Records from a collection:

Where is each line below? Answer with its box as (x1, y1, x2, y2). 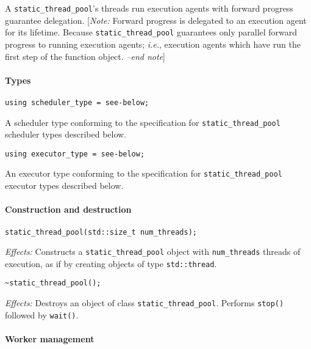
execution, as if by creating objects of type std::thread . (5, 257, 217, 270)
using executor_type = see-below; (5, 149, 145, 158)
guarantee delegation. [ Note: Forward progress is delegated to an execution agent (5, 13, 307, 26)
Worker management (5, 332, 95, 345)
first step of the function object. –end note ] (5, 50, 165, 62)
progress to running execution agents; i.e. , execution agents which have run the (5, 37, 301, 50)
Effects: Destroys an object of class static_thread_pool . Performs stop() (5, 296, 284, 309)
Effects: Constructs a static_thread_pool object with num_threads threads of (5, 245, 301, 258)
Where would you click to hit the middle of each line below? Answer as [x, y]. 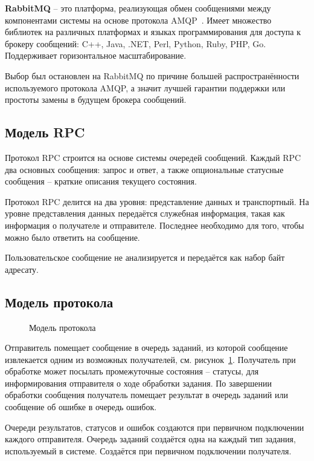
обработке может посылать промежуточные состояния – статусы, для [132, 371]
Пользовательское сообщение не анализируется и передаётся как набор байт [145, 257]
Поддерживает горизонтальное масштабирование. [96, 55]
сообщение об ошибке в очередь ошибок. [81, 407]
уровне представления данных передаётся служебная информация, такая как [145, 213]
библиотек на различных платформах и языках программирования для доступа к [153, 32]
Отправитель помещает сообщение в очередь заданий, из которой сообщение [146, 348]
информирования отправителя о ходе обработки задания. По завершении [138, 383]
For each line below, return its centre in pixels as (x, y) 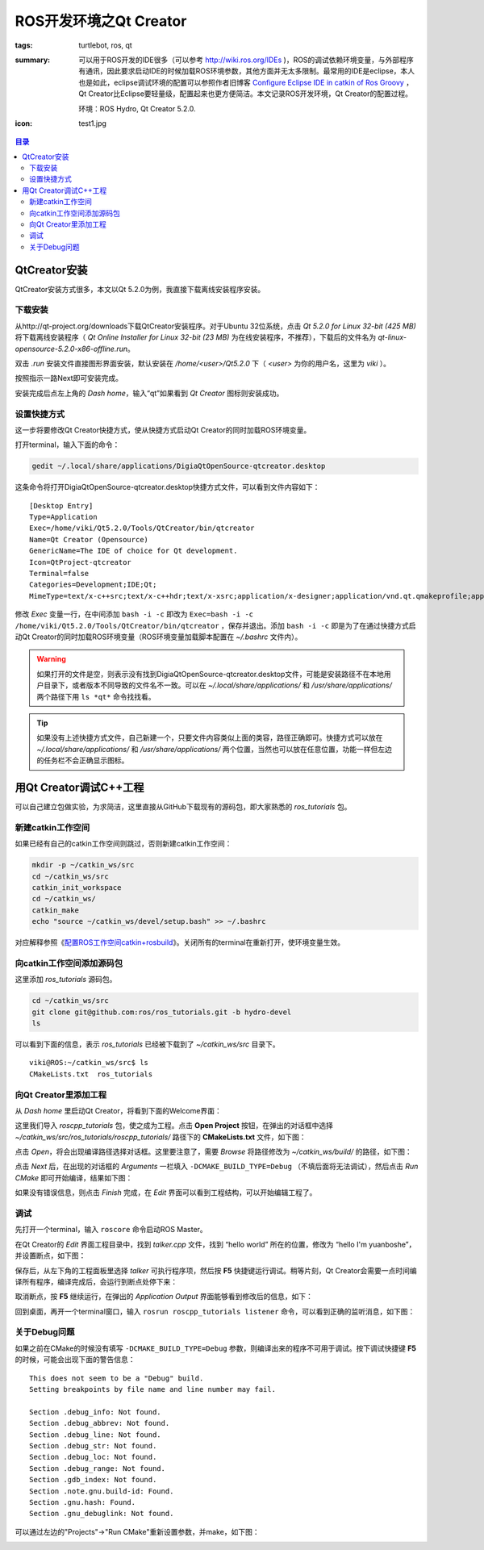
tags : (24, 45)
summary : (33, 60)
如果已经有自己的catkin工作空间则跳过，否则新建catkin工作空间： (123, 844)
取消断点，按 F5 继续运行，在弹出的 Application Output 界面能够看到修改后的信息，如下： (164, 1297)
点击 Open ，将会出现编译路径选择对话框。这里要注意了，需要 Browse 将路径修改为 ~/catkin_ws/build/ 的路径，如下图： (213, 1152)
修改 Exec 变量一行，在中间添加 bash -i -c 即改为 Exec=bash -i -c (134, 614)
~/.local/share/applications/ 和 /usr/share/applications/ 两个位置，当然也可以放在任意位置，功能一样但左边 (215, 749)
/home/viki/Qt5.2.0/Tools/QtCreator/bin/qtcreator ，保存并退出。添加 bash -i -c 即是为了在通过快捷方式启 (215, 625)
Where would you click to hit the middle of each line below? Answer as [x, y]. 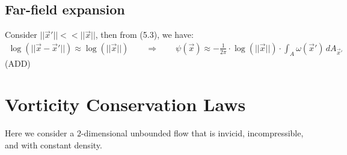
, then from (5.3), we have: [144, 35]
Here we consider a [40, 133]
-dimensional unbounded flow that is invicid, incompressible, [192, 133]
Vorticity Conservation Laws [125, 104]
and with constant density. [54, 144]
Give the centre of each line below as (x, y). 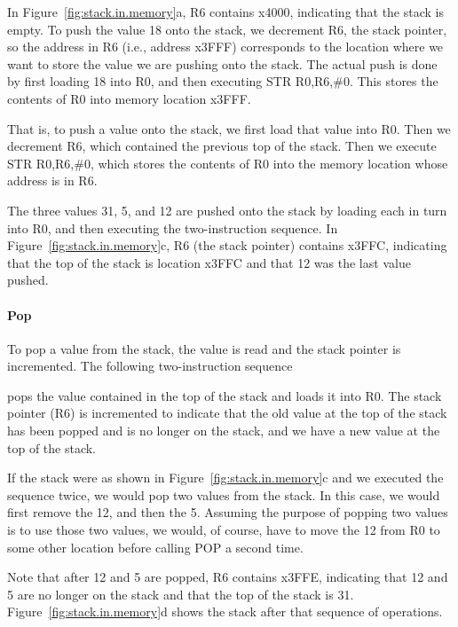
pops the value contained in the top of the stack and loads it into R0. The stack (225, 395)
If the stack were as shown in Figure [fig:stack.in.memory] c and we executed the (225, 478)
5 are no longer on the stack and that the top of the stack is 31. (181, 594)
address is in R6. (52, 180)
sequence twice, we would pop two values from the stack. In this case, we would (224, 494)
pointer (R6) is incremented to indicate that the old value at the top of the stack (227, 413)
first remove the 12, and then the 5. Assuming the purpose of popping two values (228, 512)
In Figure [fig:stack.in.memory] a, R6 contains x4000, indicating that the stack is (225, 12)
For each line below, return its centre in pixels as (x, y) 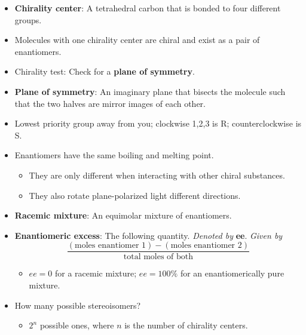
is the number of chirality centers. (186, 325)
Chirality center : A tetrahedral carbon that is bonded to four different (148, 8)
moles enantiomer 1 (111, 246)
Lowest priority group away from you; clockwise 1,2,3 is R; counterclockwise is (158, 123)
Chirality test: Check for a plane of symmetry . (105, 71)
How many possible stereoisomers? (78, 305)
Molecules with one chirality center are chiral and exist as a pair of (137, 40)
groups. (28, 19)
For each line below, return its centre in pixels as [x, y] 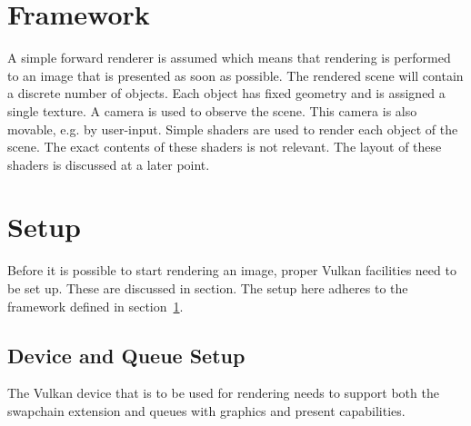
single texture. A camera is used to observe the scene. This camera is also [212, 110]
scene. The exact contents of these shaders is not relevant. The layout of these [225, 147]
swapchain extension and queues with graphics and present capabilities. [206, 410]
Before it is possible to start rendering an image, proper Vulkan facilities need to [232, 270]
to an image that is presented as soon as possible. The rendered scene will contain [235, 75]
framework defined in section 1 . [95, 306]
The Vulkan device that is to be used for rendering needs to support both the [223, 393]
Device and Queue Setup [126, 355]
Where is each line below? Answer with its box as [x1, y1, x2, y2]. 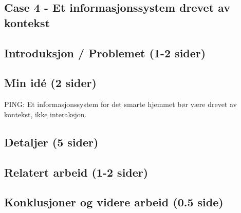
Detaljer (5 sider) [4, 134, 99, 150]
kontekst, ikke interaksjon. [4, 109, 87, 119]
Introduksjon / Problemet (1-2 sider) [4, 45, 206, 60]
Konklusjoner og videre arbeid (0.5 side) [4, 194, 224, 210]
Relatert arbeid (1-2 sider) [4, 164, 149, 180]
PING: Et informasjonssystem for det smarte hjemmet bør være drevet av [4, 99, 237, 110]
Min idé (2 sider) [4, 75, 97, 91]
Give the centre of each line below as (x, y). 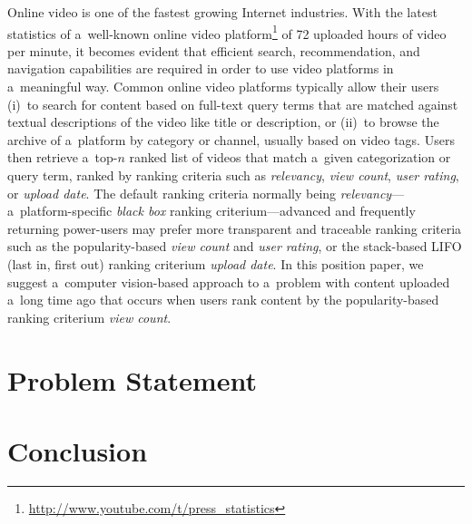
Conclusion (78, 450)
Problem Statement (132, 379)
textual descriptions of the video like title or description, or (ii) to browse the (223, 122)
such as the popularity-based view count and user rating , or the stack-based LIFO (235, 246)
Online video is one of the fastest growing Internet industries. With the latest (222, 12)
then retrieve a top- (63, 157)
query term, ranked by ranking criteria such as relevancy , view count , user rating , (233, 175)
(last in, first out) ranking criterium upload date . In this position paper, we (216, 263)
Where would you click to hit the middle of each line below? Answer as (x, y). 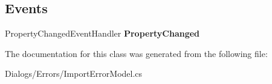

» Activity: The images in the entries above should be left out; please reproduce exactly the lines from the first through the one containing "progress to running".

» Solution for this task:
Where is each line below? Answer with its box as (x1, y1, x2, y2). 
execution, as if by creating objects of type std::thread . (5, 257, 217, 270)
using executor_type = see-below; (5, 149, 145, 158)
guarantee delegation. [ Note: Forward progress is delegated to an execution agent (5, 13, 307, 26)
Worker management (5, 332, 95, 345)
first step of the function object. –end note ] (5, 50, 165, 62)
progress to running execution agents; i.e. , execution agents which have run the (5, 37, 301, 50)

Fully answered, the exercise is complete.